THE FORLORN LEFT
The chance of a left-handed golfer achieving the Palmer-Hogan-Snead stratum has always been rated about equal to that of a lighthouse salesman in Montana. But in Bradenton, Fla. last week a slim, hipless, precise lefty from Christ-church. New Zealand took a tough course apart and then reassembled it to fit his form. The golfer was Bob Charles and he shot the four greatest successive rounds of golf ever put together by a wrong-sider. Playing the DeSoto Lakes Golf and Country Club layout, a testy, trap-infested course (par 71), Charles was 68-65-68-69 for 270. This was eight strokes under the previous DeSoto 72-hole record fashioned by Sammy Snead.
Charles was playing with his own kind, the National Association of Left-Handed Golfers, in its annual tournament.

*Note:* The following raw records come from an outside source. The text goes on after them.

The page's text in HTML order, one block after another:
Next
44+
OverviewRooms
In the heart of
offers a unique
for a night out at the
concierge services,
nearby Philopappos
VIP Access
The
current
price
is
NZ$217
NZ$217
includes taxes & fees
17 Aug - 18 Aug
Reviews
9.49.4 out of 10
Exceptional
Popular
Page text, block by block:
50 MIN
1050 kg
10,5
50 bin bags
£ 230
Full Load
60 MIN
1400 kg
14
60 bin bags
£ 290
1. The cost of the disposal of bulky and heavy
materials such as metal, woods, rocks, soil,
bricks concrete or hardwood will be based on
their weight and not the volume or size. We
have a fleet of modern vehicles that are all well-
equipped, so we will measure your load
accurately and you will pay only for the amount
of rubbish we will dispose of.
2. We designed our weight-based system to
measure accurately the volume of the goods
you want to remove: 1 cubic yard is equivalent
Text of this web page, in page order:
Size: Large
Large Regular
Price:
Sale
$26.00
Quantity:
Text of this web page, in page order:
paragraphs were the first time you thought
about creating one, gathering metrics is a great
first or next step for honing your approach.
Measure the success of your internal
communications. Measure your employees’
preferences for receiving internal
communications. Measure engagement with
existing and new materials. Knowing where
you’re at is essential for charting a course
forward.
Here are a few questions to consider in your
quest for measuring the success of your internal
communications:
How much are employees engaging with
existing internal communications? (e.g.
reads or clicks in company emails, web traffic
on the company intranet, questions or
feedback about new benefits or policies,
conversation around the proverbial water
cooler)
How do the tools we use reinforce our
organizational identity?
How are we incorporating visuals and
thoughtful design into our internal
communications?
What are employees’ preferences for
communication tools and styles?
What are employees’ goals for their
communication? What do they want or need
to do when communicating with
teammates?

He finished 21 strokes in front of defending champion Loddie Kempa of Macon, Ga.
What the tournament proved to Charles was that "it will make golf equipment manufacturers realize that the left-handed golfer has arrived and can play the game with the next fellow." it hasn't been too many years that good equipment for lefties has been obtainable and even now no one makes left-handed clubs for juniors. As a result, though 30% of children are born left-handed, fewer than 1% play golf left-handed. Maybe things will change now.
NOW A TEAR FOR TOLEDO
The American Association died last week when minor league baseball was reorganized. The Pacific Coast and International leagues will have 10 teams each and Triple-A status. The American Association will have its memories: Ted Williams batting .366 at Minneapolis in 1938; Willie Mays hitting .477 for the same team 13 years later; Bill Veeck and Charlie Grimm having fun at Milwaukee; Joe McCarthy first demonstrating his great skill as a manager at Louisville.

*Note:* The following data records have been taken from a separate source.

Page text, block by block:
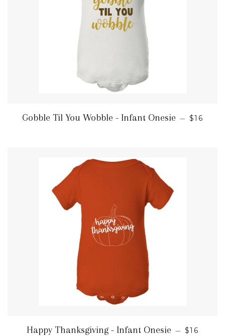
Gobble Til You Wobble - Infant Onesie — $16
Happy Thanksgiving - Infant Onesie — $16
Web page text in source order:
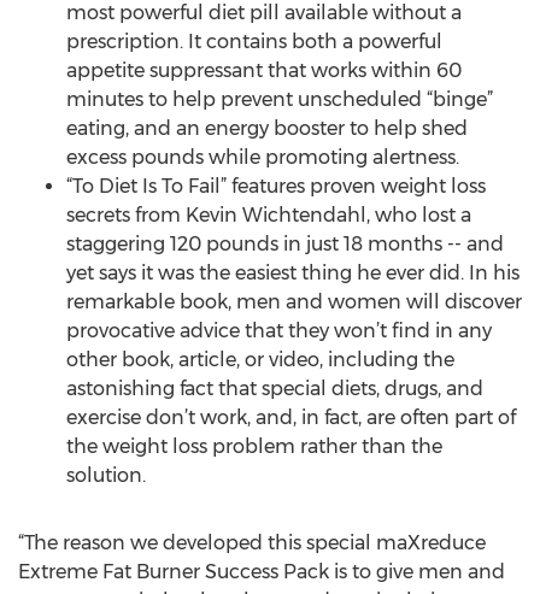
most powerful diet pill available without a
prescription. It contains both a powerful
appetite suppressant that works within 60
minutes to help prevent unscheduled “binge”
eating, and an energy booster to help shed
excess pounds while promoting alertness.
“To Diet Is To Fail” features proven weight loss
secrets from Kevin Wichtendahl, who lost a
staggering 120 pounds in just 18 months -- and
yet says it was the easiest thing he ever did. In his
remarkable book, men and women will discover
provocative advice that they won’t find in any
other book, article, or video, including the
astonishing fact that special diets, drugs, and
exercise don’t work, and, in fact, are often part of
the weight loss problem rather than the
solution.
“The reason we developed this special maXreduce
Extreme Fat Burner Success Pack is to give men and
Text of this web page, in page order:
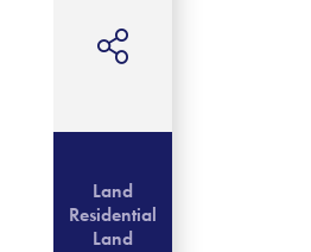
Land
Residential
Land
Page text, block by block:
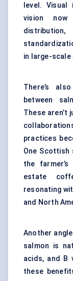
level. Visual
vision
in large-
There’s
between
These aren’t
practices
One Scottish
the
estate
resonating
and North
Another
salmon is
acids, and B
these
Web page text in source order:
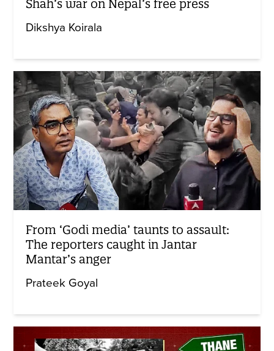
Shah’s war on Nepal’s free press
Dikshya Koirala
From ‘Godi media’ taunts to assault:
The reporters caught in Jantar
Mantar’s anger
Prateek Goyal
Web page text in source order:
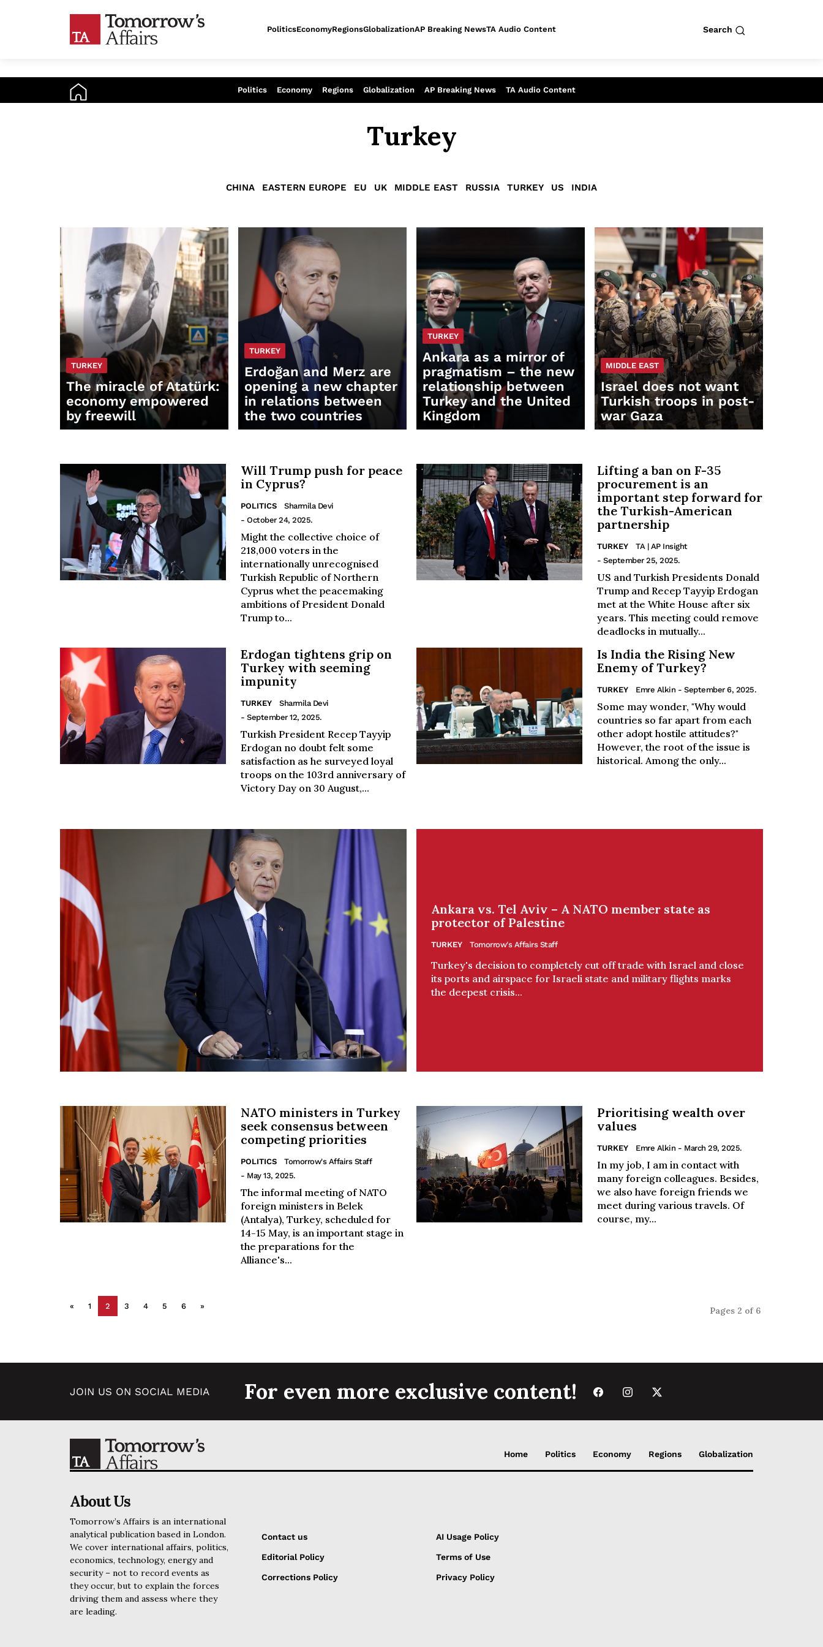
Analysis of today - Assessment of tomorrow Search
Politics Economy Regions Globalization AP Breaking News TA Audio Content
PoliticsEconomyRegionsGlobalizationAP Breaking NewsTA Audio Content Search
Turkey
CHINA EASTERN EUROPE EU UK MIDDLE EAST RUSSIA TURKEY US INDIA
TURKEY
The miracle of Atatürk:
economy empowered
by freewill
TURKEY
Erdoğan and Merz are
opening a new chapter
in relations between
the two countries
TURKEY
Ankara as a mirror of
pragmatism – the new
relationship between
Turkey and the United
Kingdom
MIDDLE EAST
Israel does not want
Turkish troops in post-
war Gaza
Will Trump push for peace
in Cyprus?
POLITICS
Sharmila Devi
- October 24, 2025.
Might the collective choice of
218,000 voters in the
internationally unrecognised
Turkish Republic of Northern
Cyprus whet the peacemaking
ambitions of President Donald
Trump to...
Lifting a ban on F-35
procurement is an
important step forward for
the Turkish-American
partnership
TURKEY
TA | AP Insight
- September 25, 2025.
US and Turkish Presidents Donald
Trump and Recep Tayyip Erdogan
met at the White House after six
years. This meeting could remove
deadlocks in mutually...
Erdogan tightens grip on
Turkey with seeming
impunity
TURKEY
Sharmila Devi
- September 12, 2025.
Turkish President Recep Tayyip
Erdogan no doubt felt some
satisfaction as he surveyed loyal
troops on the 103rd anniversary of
Victory Day on 30 August,...
Is India the Rising New
Enemy of Turkey?
TURKEY Emre Alkin - September 6, 2025.
Some may wonder, "Why would
countries so far apart from each
other adopt hostile attitudes?"
However, the root of the issue is
historical. Among the only...
Ankara vs. Tel Aviv – A NATO member state as
protector of Palestine
TURKEY Tomorrow's Affairs Staff
Turkey's decision to completely cut off trade with Israel and close
its ports and airspace for Israeli state and military flights marks
the deepest crisis...
NATO ministers in Turkey
seek consensus between
competing priorities
POLITICS
Tomorrow's Affairs Staff
- May 13, 2025.
The informal meeting of NATO
foreign ministers in Belek
(Antalya), Turkey, scheduled for
14-15 May, is an important stage in
the preparations for the
Alliance's...
Prioritising wealth over
values
TURKEY Emre Alkin - March 29, 2025.
In my job, I am in contact with
many foreign colleagues. Besides,
we also have foreign friends we
meet during various travels. Of
course, my...
« 1 2 3 4 5 6 » Pages 2 of 6
JOIN US ON SOCIAL MEDIA For even more exclusive content!
Home Politics Economy Regions Globalization
About Us
Tomorrow’s Affairs is an international
analytical publication based in London.
We cover international affairs, politics,
economics, technology, energy and
security – not to record events as
they occur, but to explain the forces
driving them and assess where they
are leading.
Contact us
Editorial Policy
Corrections Policy
AI Usage Policy
Terms of Use
Privacy Policy
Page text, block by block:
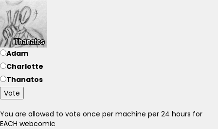
Adam
Charlotte
Thanatos
Vote
You are allowed to vote once per machine per 24 hours for
EACH webcomic

In a way it's a strange passing. Except for 1914 and 1915 the association had the same eight cities for 50 years, from 1902 through 1952. Then the Boston Braves moved into Milwaukee and the association started to crumble. A decade later it is gone. But of the original eight cities, four are in the majors ( Milwaukee, Kansas City and Minneapolis-St. Paul) and two ( Indianapolis and Columbus) are in the International League.
Still, a sadness remains. Clipper ships are gone, trolley cars are gone, the Toledo Mud Hens are gone. All we've got to look ahead to is the dusty old moon.

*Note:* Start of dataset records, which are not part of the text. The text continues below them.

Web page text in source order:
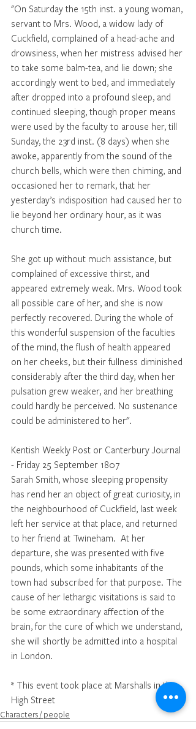
"On Saturday the 15th inst. a young woman,
servant to Mrs. Wood, a widow lady of
Cuckfield, complained of a head-ache and
drowsiness, when her mistress advised her
to take some balm-tea, and lie down; she
accordingly went to bed, and immediately
after dropped into a profound sleep, and
continued sleeping, though proper means
were used by the faculty to arouse her, till
Sunday, the 23rd inst. (8 days) when she
awoke, apparently from the sound of the
church bells, which were then chiming, and
occasioned her to remark, that her
yesterday’s indisposition had caused her to
lie beyond her ordinary hour, as it was
church time.
She got up without much assistance, but
complained of excessive thirst, and
appeared extremely weak. Mrs. Wood took
all possible care of her, and she is now
perfectly recovered. During the whole of
this wonderful suspension of the faculties
of the mind, the flush of health appeared
on her cheeks, but their fullness diminished
considerably after the third day, when her
pulsation grew weaker, and her breathing
could hardly be perceived. No sustenance
could be administered to her".
Kentish Weekly Post or Canterbury Journal
- Friday 25 September 1807
Sarah Smith, whose sleeping propensity
has rend her an object of great curiosity, in
the neighbourhood of Cuckfield, last week
left her service at that place, and returned
to her friend at Twineham.  At her
departure, she was presented with five
pounds, which some inhabitants of the
town had subscribed for that purpose. The
cause of her lethargic visitations is said to
be some extraordinary affection of the
brain, for the cure of which we understand,
she will shortly be admitted into a hospital
in London.
* This event took place at Marshalls in the
High Street
Characters / people
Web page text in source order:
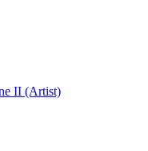
II (Artist)
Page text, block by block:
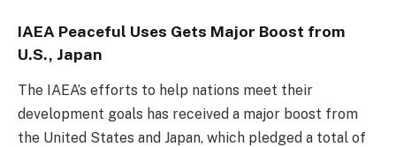
IAEA Peaceful Uses Gets Major Boost from
U.S., Japan
The IAEA’s efforts to help nations meet their
development goals has received a major boost from
the United States and Japan, which pledged a total of
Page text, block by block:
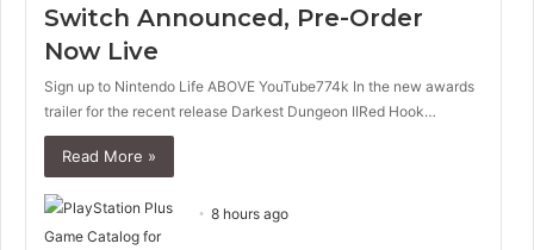
Switch Announced, Pre-Order
Now Live
Sign up to Nintendo Life ABOVE YouTube774k In the new awards
trailer for the recent release Darkest Dungeon IIRed Hook…
Read More »
8 hours ago
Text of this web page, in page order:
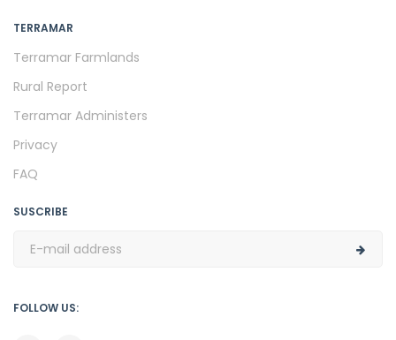
TERRAMAR
Terramar Farmlands
Rural Report
Terramar Administers
Privacy
FAQ
SUSCRIBE
FOLLOW US:
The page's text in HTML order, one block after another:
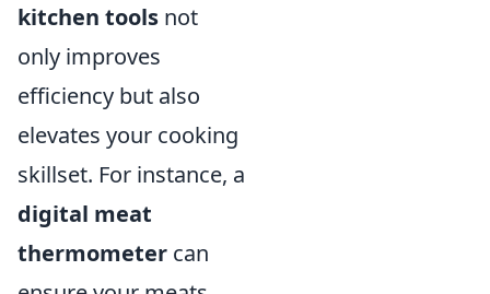
kitchen tools not
only improves
efficiency but also
elevates your cooking
skillset. For instance, a
digital meat
thermometer can
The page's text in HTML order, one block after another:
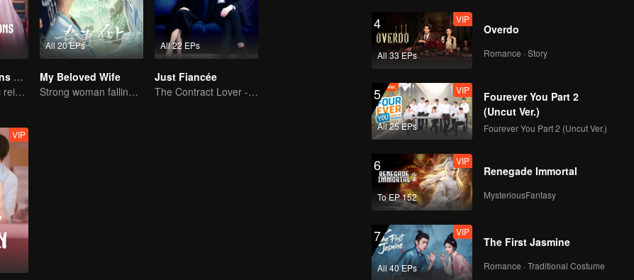
Anniversary]
Greetings from
[WeTV 4th
Anniversary]
Greetings from Xu
Kai!
Anniversary]
Greetings from Xing
Anniversary]
Greetings from Xing
The Deliberations of Love
The fate of cyclic reincarnation fell upon Qingqing!
All 20 EPs
My Beloved Wife
Strong woman falling in love with delicate man
All 22 EPs
Just Fiancée
The Contract Lover - Fake Relationship and True Love
VIP
4
All 33 EPs
VIP
Overdo
Romance · Story
5
All 25 EPs
VIP
Fourever You Part 2
(Uncut Ver.)
Fourever You Part 2 (Uncut Ver.)
6
To EP 152
VIP
Renegade Immortal
MysteriousFantasy
7
All 40 EPs
VIP
The First Jasmine
Romance · Traditional Costume
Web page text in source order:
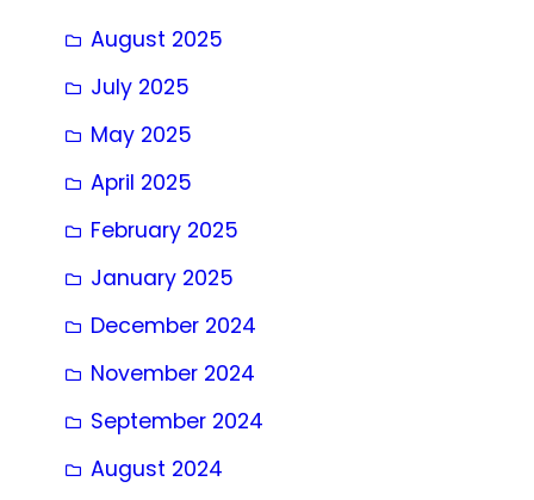
August 2025
July 2025
May 2025
April 2025
February 2025
January 2025
December 2024
November 2024
September 2024
August 2024
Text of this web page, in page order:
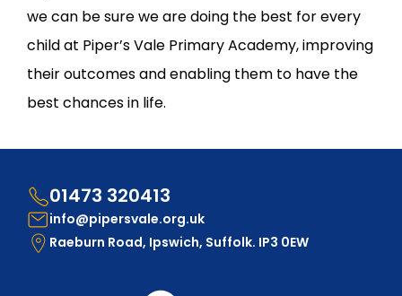
we can be sure we are doing the best for every
child at Piper’s Vale Primary Academy, improving
their outcomes and enabling them to have the
best chances in life.
01473 320413
info@pipersvale.org.uk
Raeburn Road, Ipswich, Suffolk. IP3 0EW
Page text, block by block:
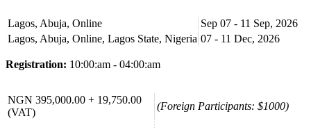
Internal Auditors, Internal Controllers, Internal Check
Managers and Business Risk and Assurance Officers
Please use the “book now” or “inquire” buttons on this page to either
Lagos, Abuja, Online
Sep 07 - 11 Sep, 2026
Lagos, Abuja, Online, Lagos State, Nigeria 07 - 11 Dec, 2026
Registration: 10:00:am - 04:00:am
NGN 395,000.00 + 19,750.00
(VAT)
(Foreign Participants: $1000)
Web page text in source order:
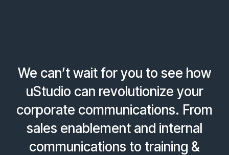
We can’t wait for you to see how
uStudio can revolutionize your
corporate communications. From
sales enablement and internal
communications to training &
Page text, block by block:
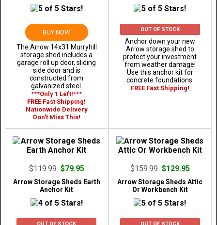
BUY NOW
The Arrow 14x31 Murryhill
storage shed includes a
garage roll up door, sliding
side door and is
constructed from
galvanized steel.
***Only 1 Left!***
FREE Fast Shipping!
Nationwide Delivery
Don't Miss This!
OUT OF STOCK
Anchor down your new
Arrow storage shed to
protect your investment
from weather damage!
Use this anchor kit for
concrete foundations.
FREE Fast Shipping!
$119.99 $79.95
Arrow Storage Sheds Earth
Anchor Kit
$159.99 $129.95
Arrow Storage Sheds Attic
Or Workbench Kit

When Athol Graham drove his car, City of Salt Lake, across the Bonneville Flats in 1960, he wound up in eternity. So far as purposeful existence was concerned life might have ended then, too, for the young mechanic who had shared Graham's dream of shattering the world's land speed record. Otto Anzjon was 18. He had worked with Graham days, nights, Sundays, holidays, whenever they had an hour. They had plenty of hours, no money and a dream. When Graham crashed and died Anzjon wept, his anguished head on a wheel of the demolished City of Salt Lake.